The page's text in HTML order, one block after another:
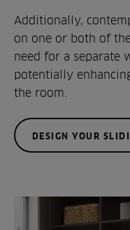
Additionally,
on one or both of
need for a separate
potentially
the room.
DESIGN YOUR
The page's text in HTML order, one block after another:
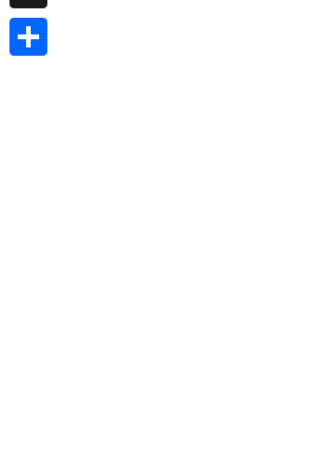
X
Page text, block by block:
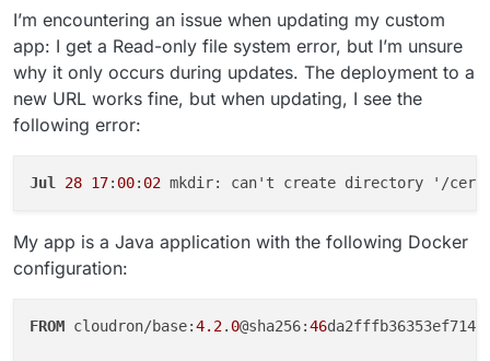
I’m encountering an issue when updating my custom
app: I get a Read-only file system error, but I’m unsure
why it only occurs during updates. The deployment to a
new URL works fine, but when updating, I see the
following error:
Jul 28 17: 00: 02
My app is a Java application with the following Docker
configuration:
FROM cloudron/base:4.2. 0@sha256:46
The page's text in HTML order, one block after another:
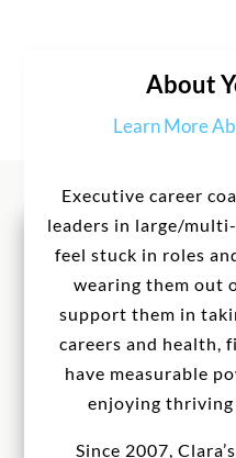
About
Learn More
Executive career
leaders in large/
feel stuck in roles
wearing them out
support them in
careers and health,
have measurable
enjoying
Since 2007,
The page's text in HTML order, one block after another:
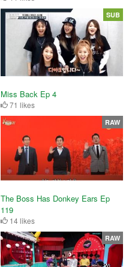
Miss Back Ep 4
71 likes
SUB
The Boss Has Donkey Ears Ep
119
14 likes
RAW
RAW
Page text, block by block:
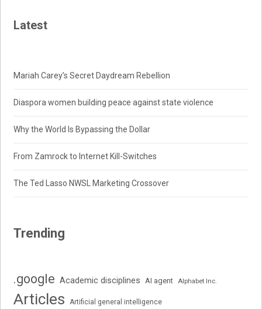
Latest
Mariah Carey’s Secret Daydream Rebellion
Diaspora women building peace against state violence
Why the World Is Bypassing the Dollar
From Zamrock to Internet Kill-Switches
The Ted Lasso NWSL Marketing Crossover
Trending
.google Academic disciplines AI agent Alphabet Inc.
Articles Artificial general intelligence
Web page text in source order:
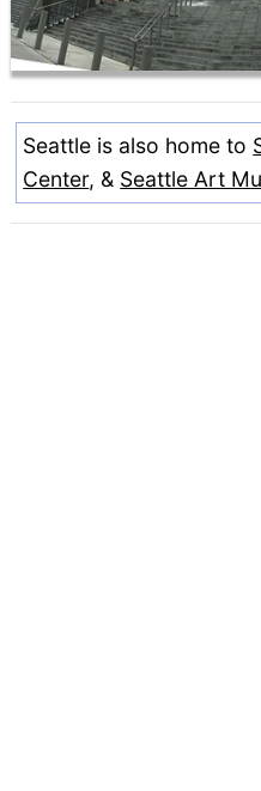
Seattle is also home to
Center, & Seattle Art

## Activity
Pictures aside, print every line of the material exactly.

## Response area
The page's text in HTML order, one block after another:
Additionally,
on one or both of
need for a separate
potentially
the room.
DESIGN YOUR
The page's text in HTML order, one block after another:
X
Page text, block by block:
I’m encountering an issue when updating my custom
app: I get a Read-only file system error, but I’m unsure
why it only occurs during updates. The deployment to a
new URL works fine, but when updating, I see the
following error:
Jul 28 17: 00: 02
My app is a Java application with the following Docker
configuration:
FROM cloudron/base:4.2. 0@sha256:46
The page's text in HTML order, one block after another:
About
Learn More
Executive career
leaders in large/
feel stuck in roles
wearing them out
support them in
careers and health,
have measurable
enjoying
Since 2007,
The page's text in HTML order, one block after another:
Miss Back Ep 4
71 likes
SUB
The Boss Has Donkey Ears Ep
119
14 likes
RAW
RAW
Page text, block by block:
Latest
Mariah Carey’s Secret Daydream Rebellion
Diaspora women building peace against state violence
Why the World Is Bypassing the Dollar
From Zamrock to Internet Kill-Switches
The Ted Lasso NWSL Marketing Crossover
Trending
.google Academic disciplines AI agent Alphabet Inc.
Articles Artificial general intelligence
Web page text in source order:
Seattle is also home to
Center, & Seattle Art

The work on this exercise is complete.